The new revision is being created out of a participatory process with an array of regional groups led by current UCSB Environmental Studies Department Chair, David Pellow, who stated, “Our work on the Declaration actively seeks to incorporate perspectives of diverse community members and stakeholders. In the next chapter of the environmental movement, we stand committed to engaging those who have been disproportionately burdened by social injustices – women, youth, immigrants, the elderly, people of color, and those with low-income who have fewer resources to respond to the negative impacts of climate change and other environmental threats. The next 50 years will see our movements and our learning institutions here in Santa Barbara fostering environmental and climate justice.”
Linda Krop, Lead Attorney for EDC, notes that this milestone also provides an opportunity to reflect on the strong bipartisan leadership behind the environmental legacy. “In the 1970s, both sides of the aisle were acutely aware of our responsibility to protect the environmental systems on which all life depends. Acts to ensure clean air and clean water passed, almost unanimously at times. We are calling for a similar unified approach as we look to protect another critical system – our climate.”

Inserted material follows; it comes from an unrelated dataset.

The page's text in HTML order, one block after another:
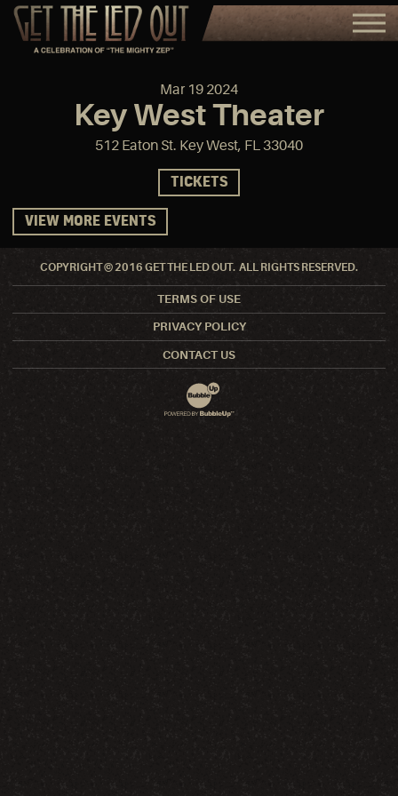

Krop continued, “Even as we remember this history, we must stand vigilant to protect our coastline from new present threats of offshore oil exploration. Fortunately, our community and the state of California stand together, and at this event we’ll share concrete actions we can take in the next few months to safeguard our coastline.”

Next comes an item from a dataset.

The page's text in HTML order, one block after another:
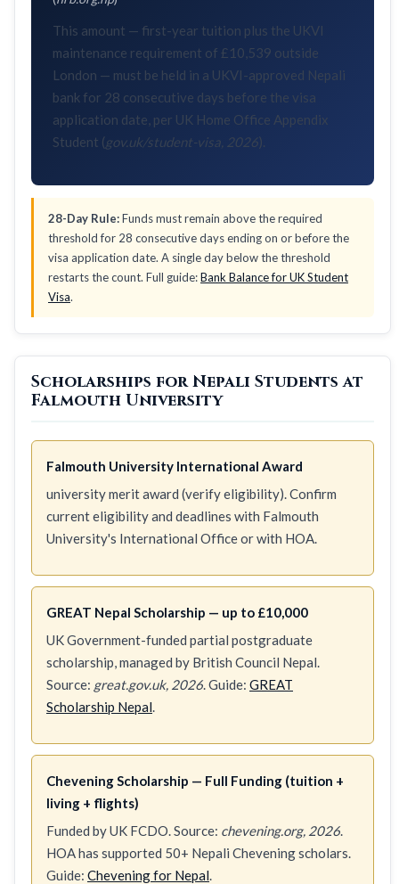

U.S. Congressman Salud Carbajal, originally of Oxnard, CA, expanded on Krop’s points: “With unrelenting attacks on our environment and natural resources by the Trump Administration, it is more important than ever to make it clear that we will not accept further oil leasing and development off our shores.” Referencing the more recent 2015 Plains All American Pipeline spill off the Refugio Coast, Carbajal stated, “In California, our coastal communities, local economies, and fragile ocean ecosystems cannot afford another disastrous oil spill. That is why it is critical that we pass legislation to protect our coastal environment from further oil drilling and preserve its beauty and vibrancy for future generations.”
The event on January 27 will kick off two years of Golden Anniversaries in Santa Barbara; 2020 marks the 50th anniversary of the UCSB Environmental Studies Program, the CEC, and the formation of Earth Day.
In conjunction with the event, the UCSB Library is opening an exhibit that will examine connections between the Santa Barbara oil spill and local environmental activism. Titled “Anguish, Anger, and Activism: Legacies of the 1969 Santa Barbara Oil Spill,” the exhibit will be on display in Special Research Collections on the 3rd floor of the library, mountain side, January 28 through Spring Quarter, 2019.
Major sponsors for the event are Lisa Stratton, Jean Schuyler and Peter Schuyler, Leslie Sweem Bhutani and Ashish Bhutani, the Richard and Bonnie Jensen Family, Monica and Tim Babich and an anonymous benefactor.